* _What you are asked to do_: Work out how many lines of the data contain "sketchers" and reply with that number alone.

(The data begins)

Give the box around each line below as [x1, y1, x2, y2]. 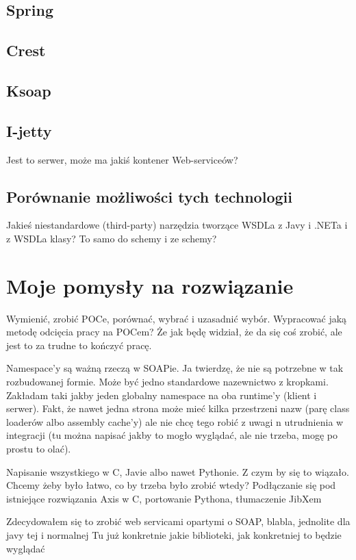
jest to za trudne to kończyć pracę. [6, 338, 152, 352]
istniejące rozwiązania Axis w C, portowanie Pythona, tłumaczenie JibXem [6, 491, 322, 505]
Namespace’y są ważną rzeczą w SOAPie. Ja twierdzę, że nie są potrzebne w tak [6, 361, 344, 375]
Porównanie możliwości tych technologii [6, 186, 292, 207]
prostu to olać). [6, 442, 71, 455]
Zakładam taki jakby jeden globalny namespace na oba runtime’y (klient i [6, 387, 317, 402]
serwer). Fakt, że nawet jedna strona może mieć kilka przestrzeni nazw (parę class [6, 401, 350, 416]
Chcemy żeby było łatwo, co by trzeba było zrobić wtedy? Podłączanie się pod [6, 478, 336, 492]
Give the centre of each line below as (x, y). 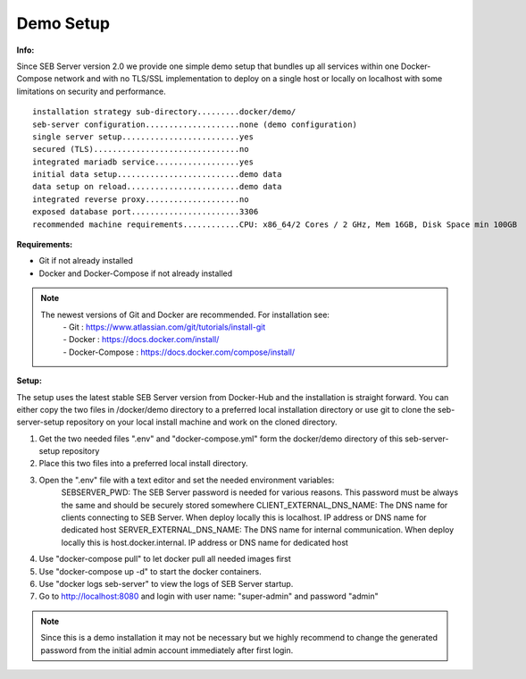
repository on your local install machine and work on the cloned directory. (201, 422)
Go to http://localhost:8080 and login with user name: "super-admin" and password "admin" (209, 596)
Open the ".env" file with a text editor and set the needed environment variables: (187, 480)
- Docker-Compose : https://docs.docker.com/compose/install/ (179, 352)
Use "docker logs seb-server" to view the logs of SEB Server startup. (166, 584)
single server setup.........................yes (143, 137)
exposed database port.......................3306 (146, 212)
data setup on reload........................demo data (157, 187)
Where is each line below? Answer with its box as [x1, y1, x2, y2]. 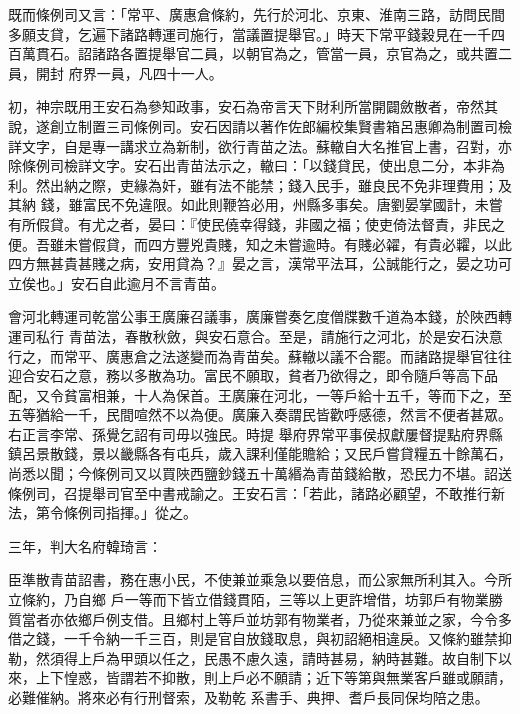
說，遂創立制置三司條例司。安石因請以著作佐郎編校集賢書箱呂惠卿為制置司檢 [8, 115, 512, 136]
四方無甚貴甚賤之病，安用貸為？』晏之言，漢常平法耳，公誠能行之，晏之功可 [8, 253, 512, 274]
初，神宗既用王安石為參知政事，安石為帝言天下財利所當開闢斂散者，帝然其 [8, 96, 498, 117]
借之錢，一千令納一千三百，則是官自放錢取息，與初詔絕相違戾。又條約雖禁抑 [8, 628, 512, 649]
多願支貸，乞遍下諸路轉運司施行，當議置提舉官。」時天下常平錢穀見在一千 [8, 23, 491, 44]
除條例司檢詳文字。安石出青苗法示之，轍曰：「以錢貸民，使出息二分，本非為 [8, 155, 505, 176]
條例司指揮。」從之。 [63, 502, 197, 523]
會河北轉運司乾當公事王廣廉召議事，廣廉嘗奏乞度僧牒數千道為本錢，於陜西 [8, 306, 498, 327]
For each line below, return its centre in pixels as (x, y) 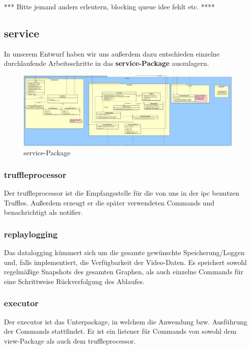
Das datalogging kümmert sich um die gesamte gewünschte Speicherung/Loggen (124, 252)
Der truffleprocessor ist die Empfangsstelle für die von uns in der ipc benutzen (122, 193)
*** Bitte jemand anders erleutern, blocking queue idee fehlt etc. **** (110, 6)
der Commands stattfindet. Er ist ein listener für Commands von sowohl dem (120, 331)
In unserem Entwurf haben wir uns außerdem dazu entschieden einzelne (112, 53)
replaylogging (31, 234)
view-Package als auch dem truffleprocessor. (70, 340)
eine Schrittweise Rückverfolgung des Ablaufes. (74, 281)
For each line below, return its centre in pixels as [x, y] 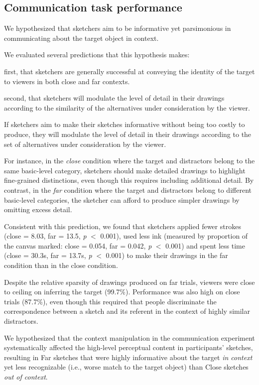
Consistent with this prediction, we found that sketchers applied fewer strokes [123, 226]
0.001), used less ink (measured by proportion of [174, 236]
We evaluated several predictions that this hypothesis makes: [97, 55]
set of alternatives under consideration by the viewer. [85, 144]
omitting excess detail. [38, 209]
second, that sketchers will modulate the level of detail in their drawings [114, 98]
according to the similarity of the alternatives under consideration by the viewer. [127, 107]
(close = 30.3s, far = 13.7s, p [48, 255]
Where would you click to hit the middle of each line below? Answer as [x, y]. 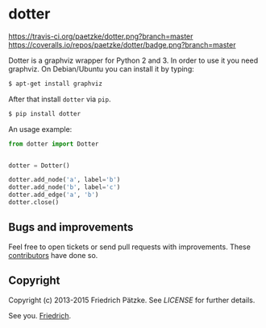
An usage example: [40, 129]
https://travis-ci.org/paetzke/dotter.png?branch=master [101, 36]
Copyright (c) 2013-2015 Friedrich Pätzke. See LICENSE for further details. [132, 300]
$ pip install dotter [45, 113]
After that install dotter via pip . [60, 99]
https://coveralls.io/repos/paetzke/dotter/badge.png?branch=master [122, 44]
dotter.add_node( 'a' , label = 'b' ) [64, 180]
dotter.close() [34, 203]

(The data ends)

* _Completed task_: 2